▶ INSTRUCTIONS FOR THE TASK
Beginning at the top of the data below, write out every line exactly until you reach the line with "Cheever. [110, 154]", and include that line.

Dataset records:

---*---

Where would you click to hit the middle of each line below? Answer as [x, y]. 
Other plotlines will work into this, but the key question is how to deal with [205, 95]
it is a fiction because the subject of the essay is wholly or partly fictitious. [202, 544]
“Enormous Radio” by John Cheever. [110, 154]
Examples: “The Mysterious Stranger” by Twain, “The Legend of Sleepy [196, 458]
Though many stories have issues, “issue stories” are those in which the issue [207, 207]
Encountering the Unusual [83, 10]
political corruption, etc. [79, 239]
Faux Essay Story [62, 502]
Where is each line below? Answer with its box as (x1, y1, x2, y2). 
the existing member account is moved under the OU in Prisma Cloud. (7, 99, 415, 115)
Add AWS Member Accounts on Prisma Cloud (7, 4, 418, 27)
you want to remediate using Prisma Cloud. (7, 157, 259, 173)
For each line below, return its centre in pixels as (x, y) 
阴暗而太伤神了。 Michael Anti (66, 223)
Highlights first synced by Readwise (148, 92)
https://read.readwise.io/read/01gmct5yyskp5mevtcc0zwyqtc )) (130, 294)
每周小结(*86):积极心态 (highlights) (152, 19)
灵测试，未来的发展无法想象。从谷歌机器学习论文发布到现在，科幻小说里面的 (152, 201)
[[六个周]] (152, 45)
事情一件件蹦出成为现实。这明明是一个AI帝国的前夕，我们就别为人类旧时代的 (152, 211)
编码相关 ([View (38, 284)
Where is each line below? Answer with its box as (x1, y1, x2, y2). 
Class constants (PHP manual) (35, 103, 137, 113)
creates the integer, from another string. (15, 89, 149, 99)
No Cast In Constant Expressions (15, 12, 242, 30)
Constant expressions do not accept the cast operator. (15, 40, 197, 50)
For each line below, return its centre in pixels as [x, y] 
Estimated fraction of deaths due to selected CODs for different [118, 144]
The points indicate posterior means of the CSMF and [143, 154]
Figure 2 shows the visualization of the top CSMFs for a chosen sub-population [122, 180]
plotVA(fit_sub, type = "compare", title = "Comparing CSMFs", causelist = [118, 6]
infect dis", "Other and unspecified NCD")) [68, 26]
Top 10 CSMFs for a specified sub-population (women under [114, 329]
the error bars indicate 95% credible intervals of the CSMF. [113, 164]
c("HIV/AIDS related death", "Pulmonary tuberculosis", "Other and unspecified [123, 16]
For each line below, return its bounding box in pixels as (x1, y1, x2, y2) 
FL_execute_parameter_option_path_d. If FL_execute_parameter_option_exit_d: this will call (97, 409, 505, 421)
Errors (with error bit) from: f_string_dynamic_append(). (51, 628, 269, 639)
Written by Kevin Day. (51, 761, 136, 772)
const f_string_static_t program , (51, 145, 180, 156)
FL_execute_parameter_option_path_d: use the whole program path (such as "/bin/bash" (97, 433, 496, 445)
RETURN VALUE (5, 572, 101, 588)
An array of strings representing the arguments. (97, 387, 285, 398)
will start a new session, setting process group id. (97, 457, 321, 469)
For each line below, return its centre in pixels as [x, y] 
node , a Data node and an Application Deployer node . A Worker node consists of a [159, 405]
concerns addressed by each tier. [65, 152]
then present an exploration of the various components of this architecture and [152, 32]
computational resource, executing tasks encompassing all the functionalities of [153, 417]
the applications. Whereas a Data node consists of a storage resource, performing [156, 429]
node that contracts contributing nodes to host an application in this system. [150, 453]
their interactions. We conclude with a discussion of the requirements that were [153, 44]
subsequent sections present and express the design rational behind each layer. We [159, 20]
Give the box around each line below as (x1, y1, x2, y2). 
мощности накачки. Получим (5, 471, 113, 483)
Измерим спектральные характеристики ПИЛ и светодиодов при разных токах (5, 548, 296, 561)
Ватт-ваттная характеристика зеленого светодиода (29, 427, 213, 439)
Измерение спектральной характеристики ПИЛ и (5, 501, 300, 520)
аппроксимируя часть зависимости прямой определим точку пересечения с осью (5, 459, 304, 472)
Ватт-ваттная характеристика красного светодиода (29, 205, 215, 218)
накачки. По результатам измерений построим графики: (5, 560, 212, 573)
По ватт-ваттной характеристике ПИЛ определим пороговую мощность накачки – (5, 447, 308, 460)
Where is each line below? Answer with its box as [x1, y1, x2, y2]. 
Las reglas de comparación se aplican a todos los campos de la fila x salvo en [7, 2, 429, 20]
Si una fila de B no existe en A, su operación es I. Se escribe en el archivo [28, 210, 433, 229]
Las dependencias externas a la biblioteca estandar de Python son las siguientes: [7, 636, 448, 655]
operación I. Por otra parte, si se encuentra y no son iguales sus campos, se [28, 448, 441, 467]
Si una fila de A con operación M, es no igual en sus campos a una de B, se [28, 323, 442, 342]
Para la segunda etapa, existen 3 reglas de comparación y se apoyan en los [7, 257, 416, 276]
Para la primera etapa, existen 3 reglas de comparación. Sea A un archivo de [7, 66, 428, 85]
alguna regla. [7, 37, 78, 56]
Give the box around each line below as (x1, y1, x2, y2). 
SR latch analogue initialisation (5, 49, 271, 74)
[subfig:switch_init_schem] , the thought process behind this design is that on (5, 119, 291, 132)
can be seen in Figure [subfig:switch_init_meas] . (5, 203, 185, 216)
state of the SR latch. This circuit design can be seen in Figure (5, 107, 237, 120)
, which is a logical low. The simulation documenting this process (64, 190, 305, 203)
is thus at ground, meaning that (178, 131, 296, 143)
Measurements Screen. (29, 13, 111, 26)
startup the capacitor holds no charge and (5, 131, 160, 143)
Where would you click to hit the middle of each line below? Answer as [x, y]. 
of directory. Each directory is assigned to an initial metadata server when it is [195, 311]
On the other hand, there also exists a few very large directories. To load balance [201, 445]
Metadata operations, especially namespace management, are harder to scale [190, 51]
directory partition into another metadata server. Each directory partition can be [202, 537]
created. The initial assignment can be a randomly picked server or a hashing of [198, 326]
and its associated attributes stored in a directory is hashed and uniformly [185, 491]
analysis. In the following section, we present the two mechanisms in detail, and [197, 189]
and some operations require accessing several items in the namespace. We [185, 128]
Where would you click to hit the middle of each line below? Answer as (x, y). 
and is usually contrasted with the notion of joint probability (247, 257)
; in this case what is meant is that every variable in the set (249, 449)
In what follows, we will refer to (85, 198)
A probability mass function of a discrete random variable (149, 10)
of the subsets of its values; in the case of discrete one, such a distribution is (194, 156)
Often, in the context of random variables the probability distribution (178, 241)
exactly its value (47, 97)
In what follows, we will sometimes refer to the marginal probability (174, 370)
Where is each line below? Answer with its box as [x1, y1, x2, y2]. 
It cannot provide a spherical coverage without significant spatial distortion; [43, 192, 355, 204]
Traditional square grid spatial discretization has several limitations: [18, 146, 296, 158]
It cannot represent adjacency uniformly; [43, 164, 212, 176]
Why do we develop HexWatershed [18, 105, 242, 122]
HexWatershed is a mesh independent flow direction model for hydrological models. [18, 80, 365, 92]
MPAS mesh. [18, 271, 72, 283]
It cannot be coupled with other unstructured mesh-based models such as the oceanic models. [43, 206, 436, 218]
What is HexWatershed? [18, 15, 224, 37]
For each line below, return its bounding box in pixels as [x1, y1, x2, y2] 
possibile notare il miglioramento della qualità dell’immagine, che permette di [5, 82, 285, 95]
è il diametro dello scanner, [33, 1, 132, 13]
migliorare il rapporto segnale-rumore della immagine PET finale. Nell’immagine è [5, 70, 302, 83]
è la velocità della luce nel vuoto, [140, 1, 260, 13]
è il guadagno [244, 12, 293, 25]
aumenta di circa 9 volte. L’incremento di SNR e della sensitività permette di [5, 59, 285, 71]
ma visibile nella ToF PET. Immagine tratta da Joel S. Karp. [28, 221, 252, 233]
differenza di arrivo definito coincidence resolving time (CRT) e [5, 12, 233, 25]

---*---

▶ RESPONSE AREA
Where would you click to hit the middle of each line below? Answer as [x, y]. 
Other plotlines will work into this, but the key question is how to deal with [205, 95]
it is a fiction because the subject of the essay is wholly or partly fictitious. [202, 544]
“Enormous Radio” by John Cheever. [110, 154]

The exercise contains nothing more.